### Task directions
Transcribe exactly each line of the entries, from the opening line to the line with "What Has Brought Mental", with both of those lines included.

[Records from a dataset]
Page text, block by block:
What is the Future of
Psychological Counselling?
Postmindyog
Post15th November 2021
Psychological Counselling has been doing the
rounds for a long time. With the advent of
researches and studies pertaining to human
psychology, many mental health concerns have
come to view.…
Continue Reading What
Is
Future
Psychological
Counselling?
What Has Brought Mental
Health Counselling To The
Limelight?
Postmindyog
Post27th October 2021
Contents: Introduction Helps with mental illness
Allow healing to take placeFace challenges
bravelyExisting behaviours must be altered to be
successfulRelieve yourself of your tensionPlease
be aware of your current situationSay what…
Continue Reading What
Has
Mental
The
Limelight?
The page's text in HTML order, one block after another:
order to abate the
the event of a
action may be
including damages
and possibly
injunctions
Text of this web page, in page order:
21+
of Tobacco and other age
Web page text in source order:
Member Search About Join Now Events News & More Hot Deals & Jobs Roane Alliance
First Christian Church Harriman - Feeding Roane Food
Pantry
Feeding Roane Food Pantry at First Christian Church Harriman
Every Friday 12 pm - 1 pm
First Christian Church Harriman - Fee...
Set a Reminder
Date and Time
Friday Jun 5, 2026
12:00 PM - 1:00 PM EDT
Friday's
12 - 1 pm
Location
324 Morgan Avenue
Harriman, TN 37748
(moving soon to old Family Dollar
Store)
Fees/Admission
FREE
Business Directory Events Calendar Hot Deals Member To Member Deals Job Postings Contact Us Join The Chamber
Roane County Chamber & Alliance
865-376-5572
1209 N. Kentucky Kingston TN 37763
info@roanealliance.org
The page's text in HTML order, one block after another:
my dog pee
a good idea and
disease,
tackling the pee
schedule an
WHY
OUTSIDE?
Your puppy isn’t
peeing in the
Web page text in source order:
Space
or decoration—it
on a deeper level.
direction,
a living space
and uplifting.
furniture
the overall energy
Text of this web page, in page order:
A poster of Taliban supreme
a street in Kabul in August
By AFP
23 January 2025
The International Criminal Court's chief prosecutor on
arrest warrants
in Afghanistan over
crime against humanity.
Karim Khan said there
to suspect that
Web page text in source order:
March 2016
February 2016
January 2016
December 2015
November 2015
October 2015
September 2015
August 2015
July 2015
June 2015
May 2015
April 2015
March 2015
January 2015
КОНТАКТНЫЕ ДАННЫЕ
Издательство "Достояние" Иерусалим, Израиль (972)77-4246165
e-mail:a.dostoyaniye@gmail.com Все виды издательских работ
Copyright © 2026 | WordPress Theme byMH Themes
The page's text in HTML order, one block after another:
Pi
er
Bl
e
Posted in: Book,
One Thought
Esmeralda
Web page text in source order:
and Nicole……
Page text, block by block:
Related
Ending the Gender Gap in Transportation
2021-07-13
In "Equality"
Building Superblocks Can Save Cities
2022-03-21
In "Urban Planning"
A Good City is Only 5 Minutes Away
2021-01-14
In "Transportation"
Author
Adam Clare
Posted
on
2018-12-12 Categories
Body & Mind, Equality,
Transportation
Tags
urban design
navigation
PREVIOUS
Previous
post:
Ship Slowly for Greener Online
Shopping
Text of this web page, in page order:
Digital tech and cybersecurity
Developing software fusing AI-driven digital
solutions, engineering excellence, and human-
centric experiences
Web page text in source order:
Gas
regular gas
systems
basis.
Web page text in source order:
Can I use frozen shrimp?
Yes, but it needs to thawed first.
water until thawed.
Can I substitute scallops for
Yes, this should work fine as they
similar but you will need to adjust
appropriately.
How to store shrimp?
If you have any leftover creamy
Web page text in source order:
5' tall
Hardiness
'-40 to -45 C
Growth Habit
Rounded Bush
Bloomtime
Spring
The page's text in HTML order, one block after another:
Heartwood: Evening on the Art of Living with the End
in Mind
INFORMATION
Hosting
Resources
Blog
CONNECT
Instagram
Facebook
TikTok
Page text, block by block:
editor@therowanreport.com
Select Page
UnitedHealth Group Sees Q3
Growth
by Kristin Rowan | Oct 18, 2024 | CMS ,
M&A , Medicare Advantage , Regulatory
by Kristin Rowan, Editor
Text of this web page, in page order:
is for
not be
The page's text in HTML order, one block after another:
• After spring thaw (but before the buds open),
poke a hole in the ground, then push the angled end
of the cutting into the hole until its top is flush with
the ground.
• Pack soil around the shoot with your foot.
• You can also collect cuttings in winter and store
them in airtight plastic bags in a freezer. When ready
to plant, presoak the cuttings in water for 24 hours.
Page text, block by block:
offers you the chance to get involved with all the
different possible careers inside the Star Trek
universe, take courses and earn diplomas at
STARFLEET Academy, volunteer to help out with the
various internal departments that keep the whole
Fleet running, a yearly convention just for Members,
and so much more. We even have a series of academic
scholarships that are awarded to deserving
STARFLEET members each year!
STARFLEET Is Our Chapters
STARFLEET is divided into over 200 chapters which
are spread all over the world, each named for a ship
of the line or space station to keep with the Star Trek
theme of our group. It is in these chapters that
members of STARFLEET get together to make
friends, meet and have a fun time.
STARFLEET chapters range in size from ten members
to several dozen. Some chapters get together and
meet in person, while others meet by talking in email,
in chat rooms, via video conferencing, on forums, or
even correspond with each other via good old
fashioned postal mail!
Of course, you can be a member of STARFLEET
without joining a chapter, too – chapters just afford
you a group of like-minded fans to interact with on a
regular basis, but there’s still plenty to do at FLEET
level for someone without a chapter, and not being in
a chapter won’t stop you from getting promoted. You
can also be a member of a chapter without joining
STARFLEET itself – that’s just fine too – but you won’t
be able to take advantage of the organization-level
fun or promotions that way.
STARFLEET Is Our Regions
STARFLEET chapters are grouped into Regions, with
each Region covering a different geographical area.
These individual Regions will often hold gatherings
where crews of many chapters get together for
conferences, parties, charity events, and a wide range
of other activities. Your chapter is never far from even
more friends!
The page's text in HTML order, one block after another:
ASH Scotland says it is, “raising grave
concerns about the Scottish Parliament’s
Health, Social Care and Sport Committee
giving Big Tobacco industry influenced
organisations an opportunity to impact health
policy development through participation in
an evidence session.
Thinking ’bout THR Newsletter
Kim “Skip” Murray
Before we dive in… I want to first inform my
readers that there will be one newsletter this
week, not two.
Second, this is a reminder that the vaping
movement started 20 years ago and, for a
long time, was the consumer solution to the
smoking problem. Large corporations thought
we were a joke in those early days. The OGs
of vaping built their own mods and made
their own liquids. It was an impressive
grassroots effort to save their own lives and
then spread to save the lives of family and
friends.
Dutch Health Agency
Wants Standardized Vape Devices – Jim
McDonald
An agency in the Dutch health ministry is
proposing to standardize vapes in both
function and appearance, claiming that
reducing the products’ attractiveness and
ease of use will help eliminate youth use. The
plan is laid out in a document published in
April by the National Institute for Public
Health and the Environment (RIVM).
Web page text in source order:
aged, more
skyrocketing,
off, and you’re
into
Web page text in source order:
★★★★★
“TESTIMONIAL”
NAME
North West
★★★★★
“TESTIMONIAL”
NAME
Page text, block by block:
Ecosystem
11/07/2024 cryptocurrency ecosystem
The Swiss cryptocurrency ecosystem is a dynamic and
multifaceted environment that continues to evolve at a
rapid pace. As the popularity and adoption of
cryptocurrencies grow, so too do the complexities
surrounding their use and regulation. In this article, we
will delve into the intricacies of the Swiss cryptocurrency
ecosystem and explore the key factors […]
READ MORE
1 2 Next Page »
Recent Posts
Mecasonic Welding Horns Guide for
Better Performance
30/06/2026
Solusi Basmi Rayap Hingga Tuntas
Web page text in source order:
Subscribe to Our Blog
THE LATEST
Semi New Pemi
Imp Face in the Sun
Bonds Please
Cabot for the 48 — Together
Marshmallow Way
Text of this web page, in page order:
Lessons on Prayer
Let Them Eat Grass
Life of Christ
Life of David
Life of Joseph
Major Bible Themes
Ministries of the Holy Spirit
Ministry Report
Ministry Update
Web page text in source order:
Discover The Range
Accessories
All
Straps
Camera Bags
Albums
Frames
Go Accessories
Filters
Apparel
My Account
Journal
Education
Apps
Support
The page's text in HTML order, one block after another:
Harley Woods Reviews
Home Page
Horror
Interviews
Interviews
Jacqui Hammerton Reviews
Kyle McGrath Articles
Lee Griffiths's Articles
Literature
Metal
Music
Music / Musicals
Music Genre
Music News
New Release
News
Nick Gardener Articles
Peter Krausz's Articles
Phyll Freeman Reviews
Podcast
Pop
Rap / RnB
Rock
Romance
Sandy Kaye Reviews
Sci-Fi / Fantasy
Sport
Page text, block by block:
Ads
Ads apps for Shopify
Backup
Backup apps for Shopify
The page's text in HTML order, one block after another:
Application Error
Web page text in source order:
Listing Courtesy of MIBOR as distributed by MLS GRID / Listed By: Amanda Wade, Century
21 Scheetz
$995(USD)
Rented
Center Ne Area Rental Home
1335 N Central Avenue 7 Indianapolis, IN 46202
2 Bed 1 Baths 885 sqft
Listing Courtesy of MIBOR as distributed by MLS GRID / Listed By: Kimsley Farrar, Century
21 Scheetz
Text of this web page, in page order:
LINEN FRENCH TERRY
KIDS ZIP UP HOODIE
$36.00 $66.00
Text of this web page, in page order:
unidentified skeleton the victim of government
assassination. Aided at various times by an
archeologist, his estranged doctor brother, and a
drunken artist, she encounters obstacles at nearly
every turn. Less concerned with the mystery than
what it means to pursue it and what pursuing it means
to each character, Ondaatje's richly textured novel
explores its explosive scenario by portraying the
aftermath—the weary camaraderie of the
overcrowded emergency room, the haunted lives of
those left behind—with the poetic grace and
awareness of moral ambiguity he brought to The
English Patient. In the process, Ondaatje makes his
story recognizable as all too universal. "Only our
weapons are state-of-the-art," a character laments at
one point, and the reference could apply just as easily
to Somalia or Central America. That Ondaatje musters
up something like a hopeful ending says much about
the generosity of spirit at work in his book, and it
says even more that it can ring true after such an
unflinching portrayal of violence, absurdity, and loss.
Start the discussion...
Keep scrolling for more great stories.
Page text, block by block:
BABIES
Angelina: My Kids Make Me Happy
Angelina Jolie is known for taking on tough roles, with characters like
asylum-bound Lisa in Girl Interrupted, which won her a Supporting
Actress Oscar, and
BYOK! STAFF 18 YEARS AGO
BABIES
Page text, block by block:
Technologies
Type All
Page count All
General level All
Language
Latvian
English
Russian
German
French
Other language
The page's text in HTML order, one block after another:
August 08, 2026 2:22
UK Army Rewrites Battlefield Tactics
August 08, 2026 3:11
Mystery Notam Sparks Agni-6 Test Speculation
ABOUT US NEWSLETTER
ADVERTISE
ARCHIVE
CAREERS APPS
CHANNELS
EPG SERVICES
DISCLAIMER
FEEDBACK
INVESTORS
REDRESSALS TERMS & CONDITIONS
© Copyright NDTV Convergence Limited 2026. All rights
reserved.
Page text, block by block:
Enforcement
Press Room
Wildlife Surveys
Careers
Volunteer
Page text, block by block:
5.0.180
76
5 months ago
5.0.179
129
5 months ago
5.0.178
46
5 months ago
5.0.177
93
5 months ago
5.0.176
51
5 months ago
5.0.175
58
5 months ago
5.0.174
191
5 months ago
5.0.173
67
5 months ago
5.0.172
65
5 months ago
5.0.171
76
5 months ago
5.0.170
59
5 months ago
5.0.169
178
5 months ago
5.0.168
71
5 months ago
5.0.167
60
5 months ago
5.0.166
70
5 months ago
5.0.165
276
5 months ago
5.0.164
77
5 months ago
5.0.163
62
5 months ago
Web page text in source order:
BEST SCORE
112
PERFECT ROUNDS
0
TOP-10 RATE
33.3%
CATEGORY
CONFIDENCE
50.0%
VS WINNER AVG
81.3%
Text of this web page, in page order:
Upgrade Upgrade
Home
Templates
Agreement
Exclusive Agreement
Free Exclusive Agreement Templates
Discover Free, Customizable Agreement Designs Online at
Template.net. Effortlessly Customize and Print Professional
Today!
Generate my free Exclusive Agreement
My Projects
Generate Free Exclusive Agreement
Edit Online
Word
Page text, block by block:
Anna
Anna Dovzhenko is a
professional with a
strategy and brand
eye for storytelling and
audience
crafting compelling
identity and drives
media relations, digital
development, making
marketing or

### Problem solution
Page text, block by block:
What is the Future of
Psychological Counselling?
Postmindyog
Post15th November 2021
Psychological Counselling has been doing the
rounds for a long time. With the advent of
researches and studies pertaining to human
psychology, many mental health concerns have
come to view.…
Continue Reading What
Is
Future
Psychological
Counselling?
What Has Brought Mental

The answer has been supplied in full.